Какой сюрприз, какой восторг — придя домой, найти твое письмо. Замечательный ты мой читатель — ни хулы, ни хвалы (и то и другое — как наждаком по заднице), ты просто присутствуешь, внимательно и благосклонно, читаешь между строк — там, где, собственно, все и пишется! Я только что примчался из кафе «Аль Актар», где имел честь присутствовать при долгой и весьма глубокомысленной дискуссии «о романе» при участии: старика Личины, Китса и Помбаля. Они говорили так, как если бы каждый роман не был sui generis [96], — для меня в том не более смысла, чем в рассуждениях Помбаля о les femmes как об особой расе; честное слово, как школьники на пикнике — мальчики налево, девочки направо. Личина двинул свежую идею: мол, Искупление и Первородный Грех суть темы самые что ни на есть новые и оригинальные и что писатель сегодня… Брр! Я ретировался, почувствовав себя писателем откровенно позавчерашним и не желая споспешествовать им в изготовлении очередного пирога из глины пополам с дерьмом».

«Более чем уверен, старик Личина разродится в конце концов расчудесным романом о первородном грехе, и роман сей будет даже иметь, как я это про себя именую, „умеринный успех“ (всегда найдется парочка восторженных меринов, но доход от продаж все равно не покроет аванса). И знаешь, я так расчувствовался, представив себе его неминучую судьбу, что решил закатиться с горя в бордель и излить там свою первородную тоску в самой что ни на есть греховной форме. Вот только час был еще неурочный; к тому же день выдался жаркий, и от меня разило потом. Итак, я вернулся в гостиницу, чтобы принять душ и сменить сорочку, — и обнаружил твое письмо. Тут в бутылке осталось еще немного джина, и я подумал: черт его знает, куда меня сегодня занесет, так что сяду-ка я прямо сейчас и отвечу тебе по всей форме, пока еще не шесть часов и бордели все равно закрыты».

«Вопросы, которые ты ставишь передо мною, дорогая Клеа, — те самые вопросы, коими и сам я задаюсь. Я как раз собирался разобраться в них получше, прежде чем приниматься за последний том, которого главной целью почитаю — свести воедино, разрешить и гармонизировать все те узлы, что понавязал прежде. Хочу, чтобы в нем зазвучала нота… утверждения, — только не пойми сие как философский или богословский термин. Нужно поймать изгиб объятия, тот бессловесный шифр, на котором говорят любовники. И передать, оставить чувство, что мир наш основан на чем-то очень простом, из чего и смысла нет выводить космические законы, — но это „что-то“ так же просто уловить и понять, как, скажем, нежность, простую нежность изначальной связи — между животным и растением, дождем и почвой, семенами и деревьями, человеком и Богом.
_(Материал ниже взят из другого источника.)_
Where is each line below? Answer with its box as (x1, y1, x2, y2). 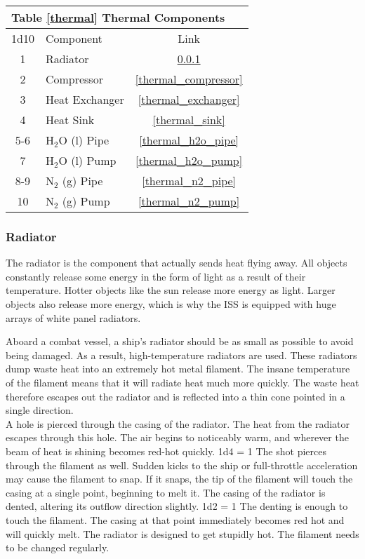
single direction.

Связь эта так тонко соткана, что рвется мигом при одном лишь приближении „пытливого ума“ или conscience [97] во французском смысле слова, у коих, вне всякого сомнения, есть свои права и своя особая область жизнедеятельности. Я хотел бы думать о своей работе как о колыбели, в которой философия сама себя укачает и уснет, постепенно, с пальчиком во рту. Что ты на это скажешь? В конце концов, не этого нам в мире более всего недостает, но — только так все в мире происходит. Помолчи немного, и ты почувствуешь тихий ток нежности — не силы, не славы; и не Прощенья от Грехов, не Жалости, не Сострадания, этой выдумки вульгарного иудейского ума, только и способного представить человека корчащимся под кнутом. Нет, та нежность, что я имею в виду, совершенно безжалостна! «Закон, себе довлеющий», как принято у нас говорить. Конечно, всегда приходится помнить о том, что мысль изреченная есть ложь — наполовину. И все же в последней моей книге я должен доказать: для человека есть надежда, есть предел и есть свобода, в рамках простейшего закона; и мне кажется, человечество уже понемногу начинает примерять к себе необходимую информацию, путем не разума, нет, но просто внимания, что и позволит, может быть, когда-нибудь построить жизнь по новым меркам — вот воистину «радость без предела». Как может радость быть чем-то иным? Новое это существо, за которым мы, художники, как раз и охотимся, будет не столько даже «жить», сколько «протекать», как время. Черт, и трудно же говорить такие вещи! Может, ключик в смехе, в Веселом Боге? Ведь именно серьезные люди вечно норовят нарушить спокойствие духа своими ужимками — как Жюстин? (Погоди-ка. Пойду налью себе еще немного джина.)»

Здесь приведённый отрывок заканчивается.